3.2. Study of Antibacterial Activity

As shown in Table 3, the pathogenic strain E. coli MZ474969 was resistant to penicillin and nalidixic acid, but sensitive to gentamicin, Levofloxacin, and Norfloxacin. Antibiograms also prove that the pathogenic strains S. aureus MZ475010 and MZ475016 have significant resistance to antibiotics belonging to the family of aminosides represented by gentamicin and kanamycin, as well as to antibiotics belonging to the beta-lactam family, such as oxacillin and erythromycin, an antibiotic belonging to the macrolide family.

3.3. Antibacterial Activity of the Bacillus sp. Crude Biosurfactant and Nanoemulsions

The antibacterial potency of Bacillus sp. crude biosurfactants and nanoemulsions was evaluated through assessing the minimum inhibitory concentration (MIC) and minimum bactericidal concentration against the test pathogens.
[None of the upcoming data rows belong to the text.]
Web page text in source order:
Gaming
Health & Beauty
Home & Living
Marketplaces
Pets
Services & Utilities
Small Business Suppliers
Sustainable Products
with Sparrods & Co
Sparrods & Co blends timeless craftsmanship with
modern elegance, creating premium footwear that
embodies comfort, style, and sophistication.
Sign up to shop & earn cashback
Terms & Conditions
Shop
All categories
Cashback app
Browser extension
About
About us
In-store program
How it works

The MIC values of Bacillus sp. crude biosurfactant ranged from 4 to 2 mg/mL, and the MBC values were found to be two times higher than the MIC values (Table 4). In turn, the values of BNE1% and BNE3.33% MIC ranged from 2.5 to 1.25 mg/mL and from 0.26 to 0.13 mg/mL, respectively. However, the MBC values ranged from 5 to 2.5 mg/mL for BNE1% and 0.5 mg/mL for BNE3.33%.
The different formulations of biosurfactant in combination with antibiotics, such as ampicillin and oxacillin, led to an increase in the sensitivity of all strains toward antibiotic-resistant strains. BNE1% and 3.33% remained more effective at lower concentrations than crude biosurfactant did (Table 4).
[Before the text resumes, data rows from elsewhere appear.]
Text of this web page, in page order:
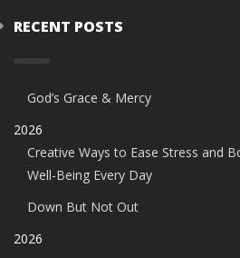
RECENT POSTS
God’s Grace & Mercy
2026
Creative Ways to Ease Stress and
Well-Being Every Day
Down But Not Out
2026

3.4. Antibiofilm Potential of the Bacillus sp. Crude Biosurfactant and Nanoemulsions

The antibiofilm potential of Bacillus sp. crude biosurfactants and nanoemulsions was determined according to their ability to alter the preformed biofilms of the pathogenic strains and inhibit their adhesion to the surface. Our results showed a pronounced antibiofilm effect of the biosurfactant on all the bacteria. This effect was enhanced with nanoemulsions compared to crude biosurfactants. Indeed, for S. aureus MZ475010, the optical density was reduced from 0.45 to 0.3 following treatment with crude biosurfactant. This decrease was accentuated following treatments with BNE1% (OD570 nm = 0.12) and BNE3.33% (OD570 nm = 0.19). Similarly, for the E. coli strain MZ474969, the two BNEs showed a much-improved antibiofilm effect compared to that exerted by the crude biosurfactant (Figure 2).

3.5. Effect of Bacillus sp. Crude Biosurfactant and Nanoemulsions on Cell Surface Hydrophobicity

After treatment of the strains tested with the various formulations based on biosurfactants, the results showed a decrease in the percentage of hydrophobicity for certain strains that changed character and became hydrophilic. Indeed, in the S. aureus MZ475016 strain, the percentage of hydrophobicity was approximately 60% (highly hydrophobic) and 20% (hydrophilic) following treatment (Figure 3). Compared with the crude biosurfactant, the nanoemulsions demonstrated a greater effect, of which BNE1% sometimes showed a greater effect than BNE3.33% in most strains.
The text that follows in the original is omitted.